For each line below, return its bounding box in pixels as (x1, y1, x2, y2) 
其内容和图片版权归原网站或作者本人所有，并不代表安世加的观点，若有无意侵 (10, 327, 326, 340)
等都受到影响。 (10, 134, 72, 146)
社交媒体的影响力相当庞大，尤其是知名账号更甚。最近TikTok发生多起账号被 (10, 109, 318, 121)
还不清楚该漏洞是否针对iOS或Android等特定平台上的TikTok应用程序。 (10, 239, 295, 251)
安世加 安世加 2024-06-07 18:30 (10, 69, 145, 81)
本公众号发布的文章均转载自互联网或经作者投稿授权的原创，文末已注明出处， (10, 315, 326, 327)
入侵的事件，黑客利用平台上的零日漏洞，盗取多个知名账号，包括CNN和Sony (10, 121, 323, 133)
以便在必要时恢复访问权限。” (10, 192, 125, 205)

····················

Action item: Retype every entry above, word for word.

Exercise answer:
For each line below, return its bounding box in pixels as (x1, y1, x2, y2) 
其内容和图片版权归原网站或作者本人所有，并不代表安世加的观点，若有无意侵 (10, 327, 326, 340)
等都受到影响。 (10, 134, 72, 146)
社交媒体的影响力相当庞大，尤其是知名账号更甚。最近TikTok发生多起账号被 (10, 109, 318, 121)
还不清楚该漏洞是否针对iOS或Android等特定平台上的TikTok应用程序。 (10, 239, 295, 251)
安世加 安世加 2024-06-07 18:30 (10, 69, 145, 81)
本公众号发布的文章均转载自互联网或经作者投稿授权的原创，文末已注明出处， (10, 315, 326, 327)
入侵的事件，黑客利用平台上的零日漏洞，盗取多个知名账号，包括CNN和Sony (10, 121, 323, 133)
以便在必要时恢复访问权限。” (10, 192, 125, 205)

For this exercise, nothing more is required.